Dicontohkan seperti penggunaan data kependudukan oleh bank untuk kebutuhan verifikasi identitas pengguna layanan. Dengan membuat perjanjian kerjasama dengan pihak Dukcapil, pihak bank tersebut akan diberikan akses untuk membuka data untuk pendampingan basis data.

Hak akses itu sendiri tergantung hasil penilaian dari Dirjen Dukcapil. Mengingat pihak pengguna harus melakuan pengajuan kerjasama, maka beberapa kriteria yang harus dipenuhi untuk itu adalah masuk dalam kriteria pelayanan publik serta jaminan kerahasiaan dan jaringan data yang diberikan.

‘’Sifatnya dari kami permohonan dulu dari lembaga. Kemudian kami melaksanakan perjanjian kerja sama. Persetujuan hak akses akan diberikan oleh Dirjen Dukcapil,’’ ujar Tesa. Kerjasama akses data sendiri akan diberikan sesuai tingkatan pemerintahan. Untuk DPMPD Dukcapil NTB akan diberikan akses bagi SKPD tingkat provinsi, untuk Dukcapil tingkat Kabupaten/Kota akan diberikan akses bagi SKPD tingkat kabupaten/kota atau lembaga hukum yang tidak memiliki status pusat.

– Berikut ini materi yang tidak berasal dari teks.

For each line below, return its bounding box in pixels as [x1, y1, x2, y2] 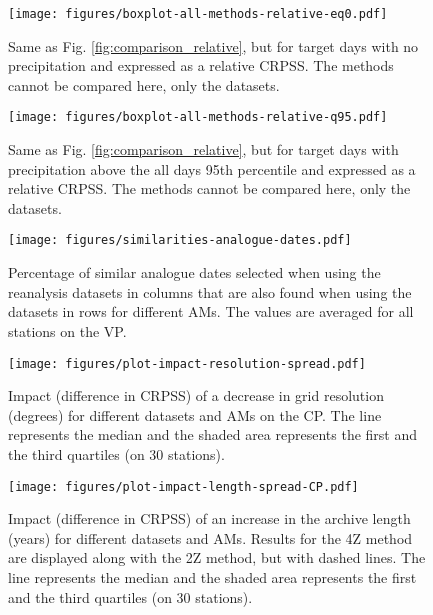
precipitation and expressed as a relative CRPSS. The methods [8, 55, 394, 76]
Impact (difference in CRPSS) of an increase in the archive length [8, 508, 411, 529]
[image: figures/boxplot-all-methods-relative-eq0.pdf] [8, 7, 388, 21]
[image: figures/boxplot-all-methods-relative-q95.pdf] [8, 110, 388, 125]
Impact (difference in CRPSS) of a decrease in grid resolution [8, 385, 384, 406]
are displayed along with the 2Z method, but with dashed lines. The [8, 547, 426, 568]
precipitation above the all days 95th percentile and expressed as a [8, 158, 416, 179]
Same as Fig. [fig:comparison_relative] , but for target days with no [8, 35, 419, 56]

Baca juga:  NTB Raih Anugerah Badan Publik Informatif Tahun 2019

Peserta Bimtek sebanyak 40 orang perwakilan dari masing-masing Dukcapil Kabupaten/Kota di NTB. Yaitu petugas pelaksana penandatanganan perjanjian kerjasama pemanfaatan data kependudukan dan hak akses data kependudukan seperti NIK dan KTP Elektronik.

Di NTB, masing-masing Dinas Dukcapil telah membuat perjanjian kerjasama dengan sekitar 30 SKPD ataupun lembaga. ‘’Tetapi sampai saat ini hak akses masih belum ada yang mendapatkan dari pusat. Karena harus melihat bahwa Dirjen Dukcapil merevisi 500 sekian kabupaten dari 34 provinsi,’’ ujar Tesa.

Melalui Bimtek itu, Tesa menerangkan pihaknya berusaha mendorong agar pemberian akses untuk pengajuan kerjasama dapat segera diberikan. ‘’Intinya sekarang dengan adanya pelatihan ini, kemungkinan adanya kesalahan-kesalahan administrasi maupun kesalahan teknis yang selama ini terjadi diharapkan bisa dihilangkan. Sehingga mempercepat adanya persetujuan dari pusat,’’ pungkasnya. (bay/*)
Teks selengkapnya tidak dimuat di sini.